Like I figured yesterday, the foreign press might describe any U.S. serviceman as a "Marine." As it happens, the two young men who intervened so successfully in the train attack were Alek Skarlatos, an Oregon Army National Guard infantryman, and Spencer Stone, a U.S. Air Force airman, along with a third, Anthony Sadler, a student at Sacramento State University. All three are lifelong friends who were traveling through Europe on vacation.
This morning's NPR story is a good wrap-up and it corrects many mistaken details that media outlets were echoing yesterday, Americans Hailed As Heroes For Subduing Gunman On Train In Belgium:
[Interior Minister of France] Cazeneuve said that when a French passenger tried to enter a toilet on the train, he was encountered the gunman and tried, but failed to overpower him. The assailant's gun was then fired. A French-American passenger was hit by the bullet.
That's when, Sadler tells the AP, that the three heard a gunshot and breaking glass and then saw a train employee running down an aisle, followed by a man carrying an automatic rifle.

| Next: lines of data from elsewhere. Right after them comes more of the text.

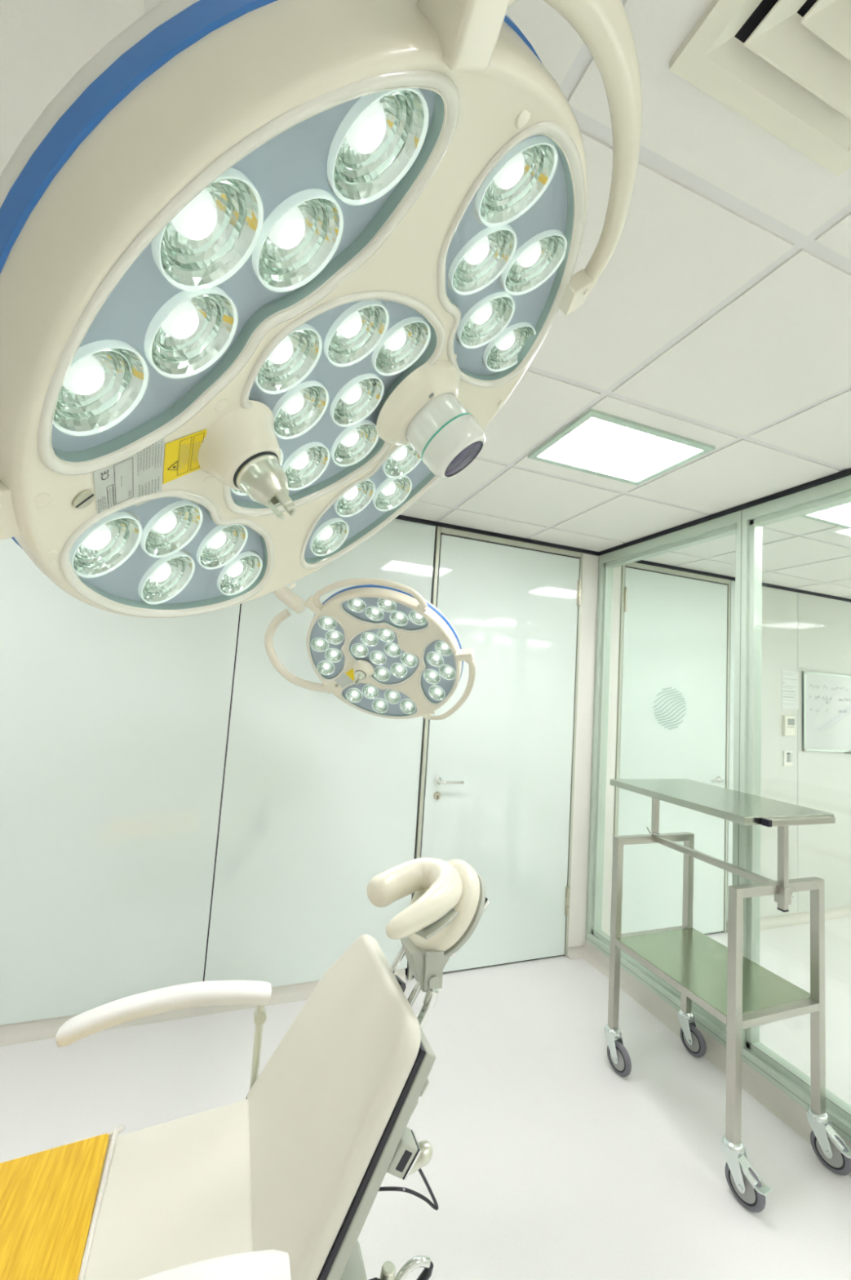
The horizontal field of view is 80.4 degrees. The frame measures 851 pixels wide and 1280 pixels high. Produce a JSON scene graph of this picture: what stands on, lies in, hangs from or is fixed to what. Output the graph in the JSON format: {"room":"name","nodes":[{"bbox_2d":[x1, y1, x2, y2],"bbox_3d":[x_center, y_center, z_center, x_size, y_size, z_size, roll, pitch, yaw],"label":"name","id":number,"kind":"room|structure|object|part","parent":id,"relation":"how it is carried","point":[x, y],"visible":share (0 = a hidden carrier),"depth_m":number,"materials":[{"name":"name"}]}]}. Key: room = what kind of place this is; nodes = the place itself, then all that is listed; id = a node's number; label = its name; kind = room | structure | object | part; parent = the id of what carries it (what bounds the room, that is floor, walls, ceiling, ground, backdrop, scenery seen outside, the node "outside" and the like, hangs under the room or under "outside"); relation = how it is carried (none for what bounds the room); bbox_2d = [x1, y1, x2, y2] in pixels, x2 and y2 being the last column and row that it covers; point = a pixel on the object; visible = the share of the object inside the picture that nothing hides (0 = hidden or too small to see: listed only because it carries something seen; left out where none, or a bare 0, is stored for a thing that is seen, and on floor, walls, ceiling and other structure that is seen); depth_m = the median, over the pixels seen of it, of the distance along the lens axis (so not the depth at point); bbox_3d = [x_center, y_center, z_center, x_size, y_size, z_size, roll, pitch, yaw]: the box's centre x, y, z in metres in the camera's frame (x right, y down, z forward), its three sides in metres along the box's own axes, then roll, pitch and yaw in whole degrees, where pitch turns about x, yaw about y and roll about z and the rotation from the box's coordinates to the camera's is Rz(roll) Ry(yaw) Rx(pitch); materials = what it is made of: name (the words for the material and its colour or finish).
{"room":"operating room","nodes":[
{"label":"operating room","id":0,"kind":"room"},
{"bbox_2d":[0,518,850,1025],"bbox_3d":[0.682,0.664,3.262,10.000,2.600,0.216,6,-5,-20],"label":"wall","id":1,"kind":"structure","parent":0,"point":[175,809],"depth_m":2.51,"materials":[{"name":"white paint"}]},
{"bbox_3d":[-1.827,0.390,2.248,1.762,2.512,0.042,6,-5,-20],"label":"glass panel","id":2,"kind":"part","parent":1,"relation":"part of","materials":[{"name":"white glass"}]},
{"bbox_2d":[0,968,407,1046],"bbox_3d":[-1.975,1.661,2.073,4.000,0.061,0.050,6,-5,-20],"label":"baseboard","id":3,"kind":"structure","parent":1,"relation":"attached to","point":[46,1028],"depth_m":2.34,"materials":[{"name":"plastic"}]},
{"bbox_3d":[-0.513,0.520,2.733,1.040,2.512,0.042,6,-5,-20],"label":"glass panel","id":4,"kind":"part","parent":1,"relation":"part of","materials":[{"name":"glass"}]},
{"bbox_2d":[406,526,583,980],"bbox_3d":[0.482,0.646,3.063,1.050,2.573,0.108,6,-5,-20],"label":"door","id":5,"kind":"structure","parent":1,"relation":"in","point":[497,779],"depth_m":3.08,"materials":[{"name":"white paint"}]},
{"bbox_3d":[0.136,0.817,2.899,0.160,0.049,0.064,6,-5,-20],"label":"handle","id":6,"kind":"part","parent":5,"relation":"part of","materials":[{"name":"silver metal"}]},
{"bbox_2d":[395,515,599,555],"bbox_3d":[-1.257,-0.820,2.531,5.200,0.022,0.060,6,-5,-20],"label":"trim","id":7,"kind":"structure","parent":1,"relation":"attached to","point":[400,517],"depth_m":3.12,"materials":[{"name":"black"}]},
{"bbox_2d":[568,945,584,959],"bbox_3d":[0.951,1.952,3.154,0.135,0.055,0.050,6,-5,-20],"label":"baseboard","id":8,"kind":"structure","parent":1,"relation":"attached to","point":[578,952],"depth_m":3.15,"materials":[{"name":"plastic"}]},
{"bbox_3d":[1.179,0.685,3.358,0.198,2.509,0.042,6,-5,-20],"label":"white panel","id":9,"kind":"part","parent":1,"relation":"part of","materials":[{"name":"paint"}]},
{"bbox_2d":[610,562,730,934],"bbox_3d":[1.763,0.773,3.537,1.025,2.573,0.108,6,-5,-20],"label":"door","id":10,"kind":"structure","parent":1,"relation":"in","point":[673,679],"depth_m":3.55,"materials":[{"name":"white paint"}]},
{"bbox_3d":[2.094,1.010,3.622,0.160,0.049,0.064,6,-5,-20],"label":"handle","id":11,"kind":"part","parent":10,"relation":"part of","materials":[{"name":"silver metal"}]},
{"bbox_3d":[2.368,0.802,3.798,0.255,2.509,0.042,6,-5,-20],"label":"glass panel","id":12,"kind":"part","parent":1,"relation":"part of","materials":[{"name":"clear glass"}]},
{"bbox_2d":[634,560,850,602],"bbox_3d":[3.287,-0.372,4.210,4.270,0.022,0.060,6,-5,-20],"label":"trim","id":13,"kind":"structure","parent":1,"relation":"attached to","point":[642,562],"depth_m":3.81,"materials":[{"name":"black"}]},
{"bbox_3d":[2.716,0.837,3.924,0.481,2.509,0.046,6,-5,-20],"label":"white panel","id":14,"kind":"part","parent":1,"relation":"part of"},
{"bbox_2d":[783,751,793,766],"bbox_3d":[2.834,0.927,3.930,0.100,0.115,0.014,6,-5,-20],"label":"wall switch","id":15,"kind":"object","parent":1,"relation":"attached to","point":[788,755],"visible":1,"depth_m":3.92,"materials":[{"name":"white paint"}]},
{"bbox_2d":[782,715,795,736],"bbox_3d":[2.855,0.674,3.950,0.115,0.155,0.024,6,-5,-20],"label":"thermostat","id":16,"kind":"object","parent":1,"relation":"attached to","point":[788,722],"visible":1,"depth_m":3.94,"materials":[{"name":"white plastic"}]},
{"bbox_2d":[727,906,850,931],"bbox_3d":[3.658,2.211,4.154,3.140,0.070,0.050,6,-5,-20],"label":"baseboard","id":17,"kind":"structure","parent":1,"relation":"attached to","point":[766,923],"depth_m":3.86,"materials":[{"name":"plastic"}]},
{"bbox_2d":[782,670,798,709],"bbox_3d":[2.895,0.396,3.994,0.190,0.300,0.002,6,-5,-20],"label":"notice","id":18,"kind":"object","parent":1,"relation":"attached to","point":[789,678],"visible":1,"depth_m":3.99,"materials":[{"name":"white paper"}]},
{"bbox_3d":[4.071,0.970,4.424,2.411,2.509,0.046,6,-5,-20],"label":"white panel","id":19,"kind":"part","parent":1,"relation":"part of","materials":[{"name":"white paint"}]},
{"bbox_2d":[802,671,850,754],"bbox_3d":[3.586,0.625,4.208,1.204,0.651,0.060,6,-5,-20],"label":"whiteboard","id":20,"kind":"object","parent":1,"relation":"attached to","point":[826,697],"visible":1,"depth_m":4.11,"materials":[{"name":"white plastic"}]},
{"bbox_2d":[0,0,850,599],"bbox_3d":[1.645,-0.827,1.054,10.200,0.105,5.400,6,-5,-20],"label":"ceiling","id":21,"kind":"structure","parent":0,"point":[719,313],"depth_m":1.28,"materials":[{"name":"white"}]},
{"bbox_2d":[528,408,715,485],"bbox_3d":[0.761,-0.747,1.994,0.576,0.020,0.397,6,-5,-20],"label":"recessed light","id":22,"kind":"object","parent":21,"relation":"in","point":[597,442],"visible":1,"depth_m":1.97,"materials":[{"name":"grey plastic"}]},
{"bbox_2d":[669,0,850,176],"bbox_3d":[0.628,-0.868,0.651,0.398,0.028,0.398,6,-5,-20],"label":"ceiling vent","id":23,"kind":"object","parent":21,"relation":"in","point":[784,66],"visible":1,"depth_m":0.76,"materials":[{"name":"white plastic"}]},
{"bbox_3d":[0.628,-0.864,0.651,0.262,0.020,0.262,6,-5,-20],"label":"blade","id":24,"kind":"part","parent":23,"relation":"part of","materials":[{"name":"white plastic"}]},
{"bbox_3d":[0.628,-0.864,0.651,0.168,0.020,0.168,6,-5,-20],"label":"blade","id":25,"kind":"part","parent":23,"relation":"part of","materials":[{"name":"white plastic"}]},
{"bbox_2d":[799,502,850,529],"bbox_3d":[2.194,-0.615,2.424,0.580,0.020,0.400,6,-5,-20],"label":"recessed light","id":26,"kind":"object","parent":21,"relation":"in","point":[840,515],"visible":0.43,"depth_m":2.50,"materials":[{"name":"grey plastic"}]},
{"bbox_2d":[810,502,850,525],"bbox_3d":[2.194,-0.614,2.423,0.524,0.004,0.344,6,-5,-20],"label":"diffuser","id":27,"kind":"object","parent":26,"relation":"attached to","point":[841,514],"depth_m":2.49,"materials":[{"name":"white plastic"}]},
{"bbox_3d":[-0.400,-0.562,1.565,0.418,0.597,1.945,6,-5,-20],"label":"ceiling mount","id":28,"kind":"structure","parent":21,"relation":"attached to","visible":0},
{"bbox_2d":[0,0,642,617],"bbox_3d":[-0.094,-0.273,0.604,0.619,0.518,0.699,3,-5,6],"label":"lamp","id":29,"kind":"object","parent":28,"relation":"hanging from","point":[274,275],"visible":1,"depth_m":0.39,"materials":[{"name":"beige plastic"}]},
{"bbox_2d":[235,453,297,519],"bbox_3d":[-0.166,-0.159,0.525,0.064,0.067,0.051,6,-5,-20],"label":"handle","id":30,"kind":"object","parent":29,"relation":"attached to","point":[261,477],"depth_m":0.51,"materials":[{"name":"silver metal"}]},
{"bbox_3d":[0.121,-0.420,0.464,0.207,0.044,0.397,-38,-5,6],"label":"grab rail","id":31,"kind":"part","parent":29,"relation":"part of","materials":[{"name":"beige plastic"}]},
{"bbox_3d":[0.190,-0.440,0.639,0.038,0.024,0.042,-38,-5,6],"label":"rail","id":32,"kind":"part","parent":29,"relation":"part of","materials":[{"name":"beige plastic"}]},
{"bbox_2d":[264,577,475,719],"bbox_3d":[-0.275,0.049,2.191,0.978,0.595,0.586,4,-5,-3],"label":"lamp","id":33,"kind":"object","parent":28,"relation":"hanging from","point":[380,646],"visible":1,"depth_m":2.20,"materials":[{"name":"beige plastic"}]},
{"bbox_2d":[354,671,365,684],"bbox_3d":[-0.293,0.168,2.234,0.057,0.066,0.064,6,-5,-20],"label":"handle","id":34,"kind":"object","parent":33,"relation":"attached to","point":[359,676],"depth_m":2.22,"materials":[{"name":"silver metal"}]},
{"bbox_3d":[-0.225,-0.160,2.009,0.474,0.211,0.025,12,38,6],"label":"grab rail","id":35,"kind":"part","parent":33,"relation":"part of","materials":[{"name":"beige"}]},
{"bbox_3d":[-0.188,0.085,2.198,0.662,0.662,0.039,12,38,6],"label":"plate","id":36,"kind":"part","parent":33,"relation":"part of","materials":[{"name":"beige plastic"}]},
{"bbox_3d":[-0.017,-0.124,1.980,0.045,0.043,0.024,12,38,6],"label":"rail","id":37,"kind":"part","parent":33,"relation":"part of","materials":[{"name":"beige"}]},
{"bbox_3d":[0.005,0.344,2.326,0.047,0.046,0.024,12,38,6],"label":"rail","id":38,"kind":"part","parent":33,"relation":"part of","materials":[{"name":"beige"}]},
{"bbox_3d":[0.115,0.217,2.202,0.178,0.427,0.031,12,38,6],"label":"grab rail","id":39,"kind":"part","parent":33,"relation":"part of","materials":[{"name":"beige plastic"}]},
{"bbox_2d":[0,916,850,1279],"bbox_3d":[1.469,1.854,0.813,10.200,0.100,5.400,6,-5,-20],"label":"floor","id":40,"kind":"structure","parent":0,"point":[548,1162],"depth_m":1.89,"materials":[{"name":"plastic"}]},
{"bbox_2d":[0,857,490,1279],"bbox_3d":[-0.557,1.103,0.987,1.489,1.161,0.810,6,-5,-20],"label":"chair","id":41,"kind":"object","parent":40,"relation":"on","point":[283,1181],"visible":1,"depth_m":1.09,"materials":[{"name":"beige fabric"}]},
{"bbox_3d":[-0.940,1.198,0.871,0.614,0.077,0.559,6,-5,-20],"label":"seat","id":42,"kind":"part","parent":41,"relation":"part of","materials":[{"name":"yellow wood"}]},
{"bbox_3d":[-0.680,0.984,1.347,0.510,0.093,0.066,6,-5,-20],"label":"armrest","id":43,"kind":"part","parent":41,"relation":"part of","materials":[{"name":"white plastic"}]},
{"bbox_3d":[-0.827,1.242,0.927,0.969,0.160,0.540,6,-5,-20],"label":"seat","id":44,"kind":"part","parent":41,"relation":"part of","materials":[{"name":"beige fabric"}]},
{"bbox_3d":[-0.429,0.945,0.657,0.485,0.115,0.085,6,-5,-20],"label":"armrest","id":45,"kind":"part","parent":41,"relation":"part of","materials":[{"name":"white fabric"}]},
{"bbox_3d":[-0.477,1.216,1.407,0.034,0.380,0.026,6,-5,-20],"label":"armrest post","id":46,"kind":"part","parent":41,"relation":"part of","materials":[{"name":"silver metal"}]},
{"bbox_3d":[-0.229,1.036,1.172,0.314,0.459,0.587,6,-5,-20],"label":"backrest","id":47,"kind":"part","parent":41,"relation":"part of","materials":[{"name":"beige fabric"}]},
{"bbox_3d":[-0.221,1.113,1.159,0.339,0.511,0.567,6,-5,-20],"label":"frame","id":48,"kind":"part","parent":41,"relation":"part of","materials":[{"name":"grey plastic"}]},
{"bbox_3d":[-0.112,0.877,1.256,0.146,0.234,0.017,6,-5,-20],"label":"headrest rod","id":49,"kind":"part","parent":41,"relation":"part of","materials":[{"name":"silver metal"}]},
{"bbox_3d":[-0.072,0.857,1.246,0.040,0.041,0.036,-1,-7,43],"label":"headrest knob","id":50,"kind":"part","parent":41,"relation":"part of","materials":[{"name":"black plastic"}]},
{"bbox_3d":[-0.071,0.924,1.194,0.150,0.243,0.017,6,-5,-20],"label":"headrest rod","id":51,"kind":"part","parent":41,"relation":"part of","materials":[{"name":"silver metal"}]},
{"bbox_2d":[366,857,462,939],"bbox_3d":[-0.015,0.635,1.263,0.243,0.107,0.282,6,-5,-20],"label":"cushion","id":52,"kind":"object","parent":41,"relation":"on","point":[437,905],"depth_m":1.24,"materials":[{"name":"beige leather"}]},
{"bbox_3d":[-0.013,1.046,1.018,0.057,0.048,0.036,6,-5,-20],"label":"joystick knob","id":53,"kind":"part","parent":41,"relation":"part of","materials":[{"name":"beige plastic"}]},
{"bbox_3d":[0.040,0.666,1.220,0.066,0.036,0.207,1,-6,26],"label":"horseshoe plate","id":54,"kind":"part","parent":41,"relation":"part of","materials":[{"name":"grey plastic"}]},
{"bbox_3d":[0.067,0.717,1.327,0.152,0.196,0.209,6,-5,-20],"label":"head pad plate","id":55,"kind":"part","parent":41,"relation":"part of","materials":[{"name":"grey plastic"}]},
{"bbox_2d":[604,778,850,1213],"bbox_3d":[1.180,1.272,2.054,0.502,1.240,0.748,6,-5,-20],"label":"trolley","id":56,"kind":"object","parent":40,"relation":"on","point":[738,991],"visible":1,"depth_m":1.89,"materials":[{"name":"silver metal"}]},
{"bbox_3d":[0.860,1.318,2.272,0.033,0.835,0.033,6,-5,-20],"label":"leg","id":57,"kind":"part","parent":56,"relation":"part of","materials":[{"name":"silver metal"}]},
{"bbox_3d":[1.067,0.900,2.371,0.071,0.042,0.025,5,-5,-9],"label":"clamp lever","id":58,"kind":"part","parent":56,"relation":"part of","materials":[{"name":"silver metal"}]},
{"bbox_3d":[1.087,0.940,2.382,0.401,0.033,0.033,6,-5,-20],"label":"rail","id":59,"kind":"part","parent":56,"relation":"part of","materials":[{"name":"silver metal"}]},
{"bbox_3d":[1.094,0.829,2.393,0.025,0.260,0.025,6,-5,-20],"label":"height post","id":60,"kind":"part","parent":56,"relation":"part of","materials":[{"name":"silver metal"}]},
{"bbox_3d":[1.261,1.358,2.421,0.033,0.835,0.033,6,-5,-20],"label":"leg","id":61,"kind":"part","parent":56,"relation":"part of","materials":[{"name":"silver metal"}]},
{"bbox_3d":[1.189,0.920,2.112,0.026,0.026,0.580,6,-5,-20],"label":"long rail","id":62,"kind":"part","parent":56,"relation":"part of","materials":[{"name":"silver metal"}]},
{"bbox_2d":[615,925,819,1029],"bbox_3d":[1.160,1.354,2.073,0.463,0.027,0.613,6,-5,-20],"label":"shelf","id":63,"kind":"object","parent":56,"relation":"attached to","point":[695,964],"depth_m":1.99,"materials":[{"name":"green metal"}]},
{"bbox_3d":[1.063,1.283,1.731,0.033,0.835,0.033,6,-5,-20],"label":"leg","id":64,"kind":"part","parent":56,"relation":"part of","materials":[{"name":"silver metal"}]},
{"bbox_3d":[1.057,1.736,1.647,0.038,0.045,0.066,6,-6,-28],"label":"brake lever","id":65,"kind":"part","parent":56,"relation":"part of","materials":[{"name":"silver metal"}]},
{"bbox_3d":[1.290,0.904,1.841,0.401,0.033,0.033,6,-5,-20],"label":"rail","id":66,"kind":"part","parent":56,"relation":"part of","materials":[{"name":"silver metal"}]},
{"bbox_3d":[1.302,0.817,1.832,0.025,0.310,0.025,6,-5,-20],"label":"height post","id":67,"kind":"part","parent":56,"relation":"part of","materials":[{"name":"silver metal"}]},
{"bbox_3d":[1.465,1.323,1.879,0.033,0.835,0.033,6,-5,-20],"label":"leg","id":68,"kind":"part","parent":56,"relation":"part of","materials":[{"name":"silver metal"}]},
{"bbox_3d":[1.460,1.776,1.796,0.038,0.045,0.066,7,-6,-30],"label":"brake lever","id":69,"kind":"part","parent":56,"relation":"part of","materials":[{"name":"silver metal"}]},
{"bbox_2d":[585,475,850,1143],"bbox_3d":[1.975,0.528,1.101,0.101,2.493,4.822,6,-5,-20],"label":"window frame","id":70,"kind":"structure","parent":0,"point":[748,523],"depth_m":2.38,"materials":[{"name":"white metal"}]},
{"bbox_3d":[1.144,0.673,3.312,0.100,2.390,0.089,6,-5,-20],"label":"post","id":71,"kind":"part","parent":70,"relation":"part of","materials":[{"name":"white metal"}]},
{"bbox_2d":[583,941,850,1177],"bbox_3d":[1.835,1.800,0.954,0.050,0.080,4.800,6,-5,-20],"label":"baseboard","id":72,"kind":"structure","parent":70,"relation":"attached to","point":[774,1099],"depth_m":2.29,"materials":[{"name":"plastic"}]},
{"bbox_3d":[1.901,1.725,0.984,0.100,0.079,4.800,6,-5,-20],"label":"rail","id":73,"kind":"part","parent":70,"relation":"part of","materials":[{"name":"white metal"}]},
{"bbox_3d":[2.057,-0.670,1.199,0.100,0.084,4.800,6,-5,-20],"label":"rail","id":74,"kind":"part","parent":70,"relation":"part of","materials":[{"name":"white"}]},
{"bbox_2d":[599,467,850,555],"bbox_3d":[2.022,-0.726,1.189,0.042,0.022,4.800,6,-5,-20],"label":"trim","id":75,"kind":"structure","parent":70,"relation":"attached to","point":[846,473],"depth_m":2.44,"materials":[{"name":"black"}]},
{"bbox_3d":[1.504,0.611,2.354,0.100,2.390,0.097,6,-5,-20],"label":"post","id":76,"kind":"part","parent":70,"relation":"part of","materials":[{"name":"white metal"}]}
]}

"As he was cocking it to shoot it, Alek just yells, 'Spencer, go!' And Spencer runs down the aisle," Sadler said. "Spencer makes first contact, he tackles the guy, Alek wrestles the gun away from him, and the gunman pulls out a box cutter and slices Spencer a few times. And the three of us beat him until he was unconscious."
-- snip --
Skarlatos was quoted by Sky News as saying "Spencer got to the guy first and grabbed the guy by the neck."
"I grabbed the handgun, got that away from the guy and threw it. Then I grabbed the AK-47 (Kalashnikov), which was at his feet, and started muzzle-bumping him in the head with it," Skarlatos said. "Everybody just started beating the guy while Spencer held the chokehold until he went unconscious."
According to France24, when Skarlatos checked the AK-47, it had jammed and would not have been able to fire. The cartridge for the handgun had also been dropped, he said.
Both the rifle and pistol were inoperable? There are some interesting guns n' ammo details about that in a report from Breitbart London:
He [Skarlatos] then took the AK47 and started clearing the other carriages, believing there could be a second gunman. Upon inspecting the weapons he found it was the shooters own incompetence, as well as their quick thinking that prevented more from being injured – or even killed. He said:
“I noticed when I removed the round in the chamber of the AK that the primer had been stuck [TSB note: obviously, that should have been "struck"]. That meant he had pulled the trigger on the AK but the primer was faulty, so the gun didn’t go off and he didn’t know how to fix it … when I cleared the handgun I noticed there was no magazine in it, so he either dropped it accidentally or didn’t load it properly so he was only able to get one shot off”.
I don't know where the attacker learned to use small arms, but wherever it was, they evidently didn't stress immediate action to reduce stoppages, U.S. Army-style.
There was a fourth passenger who also joined in the attack on the gunman, and he is a middle-aged British businessman. It pleases me to know that a geezer of my own generation opened a can of whoop-ass rather than cringe in his seat at that moment. The gentleman was interviewed this morning:
He said: "I was just sitting working on my computer. I saw a man with a Kalashnikov. I said to myself s***.
"I heard an American saying, 'go get him', then someone else saying, 'no you don't do that'. Then I realised the only way to survive was to go for him."
He added: "I'm not a hero I just did what I could.
"The heroes were Spencer Stone and Alek Skarlatos and Anthony Sadler … The train staff thought they were just fighting. To begin with they didn't understand what was happening.
-- snip --
"All I want to do now is go home and spend time with my family… I didn't hear him asking for his weapon back. What I did hear was Alek saying stop struggling. We got him down on the floor and tied him up while Alek went to look for other terrorists."
All's well that end's well. No one was killed, and for that our French friends know who to thank.
1 comment:
TSB: The key part was Skarlatos taking the AK and looking for others. Good Boy! That's a "been there, done this" move. I would have been tempted to return to apply some "enhanced interrogation" on his sorry ass.